Gene-specific amplification was confirmed by a single peak using the ABI Dissociation Curve software (Applied Biosystems). Average threshold cycle (Ct) values for GAPDH (run in parallel reactions to the genes of interest) were used to normalize average Ct values of the gene of interest. These values were used to calculate averages for each group (healthy control or patient subsets), and the relative ΔCt was used to calculate fold-change values between the groups.
Physiologic pathway modeling
Pathways of potential interactions between gene products were generated by placing only the genes that were statistically significantly differentially expressed between groups into Ingenuity Pathways Analysis (Ingenuity Systems, Redwood City, CA).
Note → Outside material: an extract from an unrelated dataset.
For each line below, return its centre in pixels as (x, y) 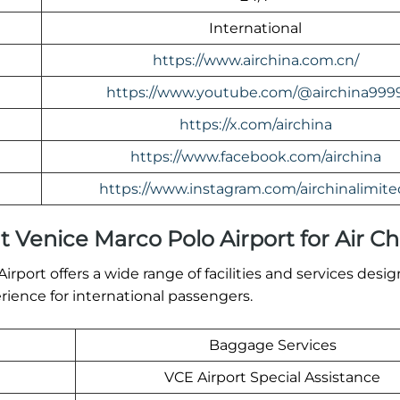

Each Affymetrix gene identifier was mapped to its corresponding gene object in the Ingenuity knowledge base. These “focus” genes were overlaid onto a global molecular network developed from information contained in the Ingenuity knowledge base. Networks of these focus genes were then algorithmically generated based on their “connectivity” derived from known interactions between products of these genes.
RESULTS
Validation of array results
We chose 8 genes to validate each of the array comparisons. Results of the RT-PCR experiments are shown in Table 1. In all cases, the PCR findings corroborated results from the arrays.
Table 1.
GenBank accession no. | Gene symbol | Primer, (5′–3′) | Fold change in array (comparison) | Fold change in PCR |
---|---|---|---|---|
AA682425 | DECR1 | Sense: CAAAAAGCGATGCTACCACCTA | 2.5 (active JIA versus CRM) | 1.56 |
Antisense: GGCCAGTACCTCCCCCAGTA | ||||
NM_001767 | CD2 | Sense: CACCTCTGCATCTTCGAACTCA | 4 (CR versus controls) | 4.6 |
Antisense: CTGGTGTGATGGAGCTCTCTGA | ||||
U66146 | CD6 | Sense: CCCCAGGTGTTTTCTTCAGAGA | 2 (CR versus controls) | 2.84 |
Antisense: GCCGGCCAGCTCCAA | ||||
AF043337 | IL8 | Sense: TGTTGAATTACGGAATAATGAGTTAGAAC | 4.4 (controls versus CR) | 4.25 |
Antisense: CAAGTTTCAACCAGCAAGAAATTACT | ||||
AY151286 | PTGS2 | Sense: AATGTGCCATAAGACTGACCTTTTAA | 3.1 (controls versus CR) | 2.97 |
Antisense: CACAGTGCTTGACACAGAATATTTTC | ||||
NM_000732 | CD3D | Sense: CTACCGTGCAAGTTCATTATCGAA | NA | 3.41 |
Antisense: AGTGGCAATGACATCAGTGACAA | ||||
NM_000733 | CD3E | Sense: GCAAACCAGAAGATGCGAACTT | 3.5 (CR versus controls) | 2.09 |
Antisense: ACATCACATCCATCTCCATGCA | ||||
NM_000073 | CD3G | Sense: GCTTCAGACAAGCAGACTCTGTTG | 5.4 (CR versus controls) | 1.76 |
Antisense: TGTACTGGTCATCTTCTCGATCCTT |
Children with CRM status were those with inactive disease (disease in remission) who were taking medication and who had maintained that state for 6 continuous months. Children with CR status were those with inactive disease who were not taking medication and who had maintained that state for 12 continuous months. For clarity of analysis, children taking medication were only compared with children taking medication (i.e., children with active juvenile idiopathic arthritis [JIA] were compared with children with CRM status), and children with CR status were compared with healthy controls. PCR = polymerase chain reaction; NA = not available.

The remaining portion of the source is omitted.